Published: 17 June 2021

Green fingered locals turn scrubland into wildflower delight Green fingered locals turn scrubland into wildflower delight

Green-fingered locals in Exeter have put on their gardening gloves to help transform a roadside verge into a wildflower area and haven for wildlife.

Just six months after preparing the ground and sowing seeds at the top of Station Road in Pinhoe, colourful wild flower blooms have now sprung up to impress passers-by and local residents.

The idea for the transformation came from local resident Jessica Liebig, who approached Ebbie Peters, one of Exeter Wellbeing’s ‘Community Builders’ for some help. 

Ebbie got in touch with the City Council, who as part of the Wild City project in conjunction with Devon Wildlife Trust, were able to supply wildflower seeds and offer up advice of how to go about prepping the site.

Locals turned out in late October to prepare the site and sow the seeds.

Green fingered locals turn scrubland into wildflower delight

The result is an attractive and colourful flower bed that is already attracting pollinators like butterflies and bees, as well as turning the heads of local residents.

Jessica said: “ 'I wanted to take action to do something positive for wildlife in my local area, particularly after feeling disheartened by the current biodiversity crisis and having a deeper appreciation of the value of wildlife for enhancing my well-being over the last year.

“Although it is only a small patch, the wildflower bed has made a big difference on a local scale, creating a habitat for pollinators - it's really buzzing! - and brightening up the area for the community.
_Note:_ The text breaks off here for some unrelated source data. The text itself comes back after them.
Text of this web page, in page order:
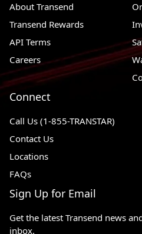
About Transend
Transend Rewards
API Terms
Careers
Connect
Call Us (1-855-TRANSTAR)
Contact Us
Locations
FAQs
Sign Up for Email
Get the latest Transend news
inbox.
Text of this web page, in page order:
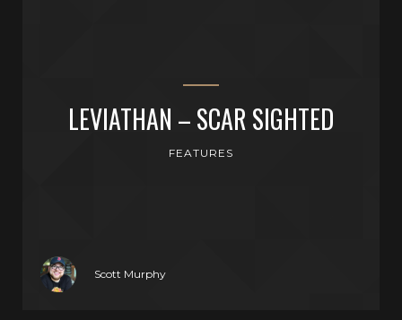
LEVIATHAN – SCAR SIGHTED
FEATURES
Scott Murphy
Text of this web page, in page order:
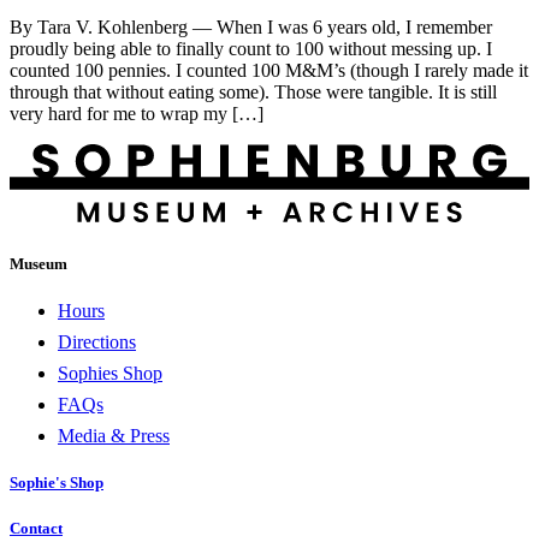
By Tara V. Kohlenberg — When I was 6 years old, I remember
proudly being able to finally count to 100 without messing up. I
counted 100 pennies. I counted 100 M&M’s (though I rarely made it
through that without eating some). Those were tangible. It is still
very hard for me to wrap my […]
Museum
Hours
Directions
Sophies Shop
FAQs
Media & Press
Sophie's Shop
Contact
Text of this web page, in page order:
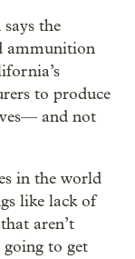
the
ammunition
to produce
and not
in the world
like lack of
aren’t
to get
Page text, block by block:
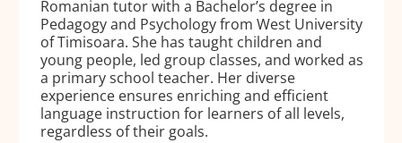
Romanian tutor with a Bachelor’s degree in
Pedagogy and Psychology from West University
of Timisoara. She has taught children and
young people, led group classes, and worked as
a primary school teacher. Her diverse
experience ensures enriching and efficient
language instruction for learners of all levels,
regardless of their goals.
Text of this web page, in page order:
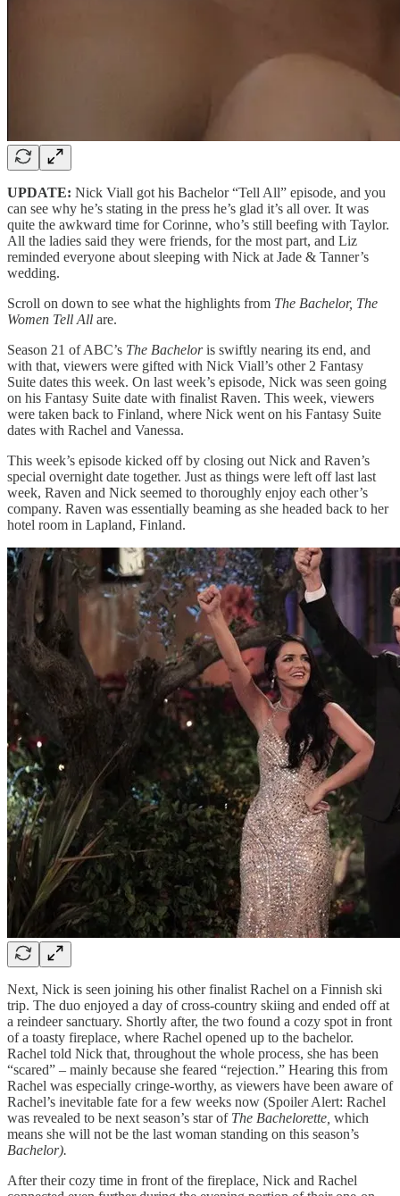
UPDATE: Nick Viall got his Bachelor “Tell All” episode, and you
can see why he’s stating in the press he’s glad it’s all over. It was
quite the awkward time for Corinne, who’s still beefing with Taylor.
All the ladies said they were friends, for the most part, and Liz
reminded everyone about sleeping with Nick at Jade & Tanner’s
wedding.
Scroll on down to see what the highlights from The Bachelor, The
Women Tell All are.
Season 21 of ABC’s The Bacheloris swiftly nearing its end, and
with that, viewers were gifted with Nick Viall’s other 2 Fantasy
Suite dates this week. On last week’s episode, Nick was seen going
on his Fantasy Suite date with finalist Raven. This week, viewers
were taken back to Finland, where Nick went on his Fantasy Suite
dates with Rachel and Vanessa.
This week’s episode kicked off by closing out Nick and Raven’s
special overnight date together. Just as things were left off last last
week, Raven and Nick seemed to thoroughly enjoy each other’s
company. Raven was essentially beaming as she headed back to her
hotel room in Lapland, Finland.
Next, Nick is seen joining his other finalist Rachel on a Finnish ski
trip. The duo enjoyed a day of cross-country skiing and ended off at
a reindeer sanctuary. Shortly after, the two found a cozy spot in front
of a toasty fireplace, where Rachel opened up to the bachelor.
Rachel told Nick that, throughout the whole process, she has been
“scared” – mainly because she feared “rejection.” Hearing this from
Rachel was especially cringe-worthy, as viewers have been aware of
Rachel’s inevitable fate for a few weeks now (Spoiler Alert: Rachel
was revealed to be next season’s star of The Bachelorette, which
means she will not be the last woman standing on this season’s
Bachelor).
After their cozy time in front of the fireplace, Nick and Rachel

The Wild City project and the Council's urban wildflower beds and areas of long grass across the city are fantastic and very inspiring and I'd encourage everyone to take local action for wildlife, no matter how small, it needs our help!”

Cllr David Harvey, Lead Councillor for City Management, said: “This is a wonderful example of how local people can work closely with the City Council to provide something of real beauty and purpose for the local community. It looks stunning and I have to thank everyone involved for the hard work and foresight in making this come to fruition.”


The Wild City initiative – now over ten year old - sees Exeter City Council work closely with Devon Wildlife Trust to encourage nature into the city.

On top of this local project, the Council has an additional 30-plus sites across the city, where roadside verges, roundabouts and various patches of land have been transformed by blooms of wild flowers.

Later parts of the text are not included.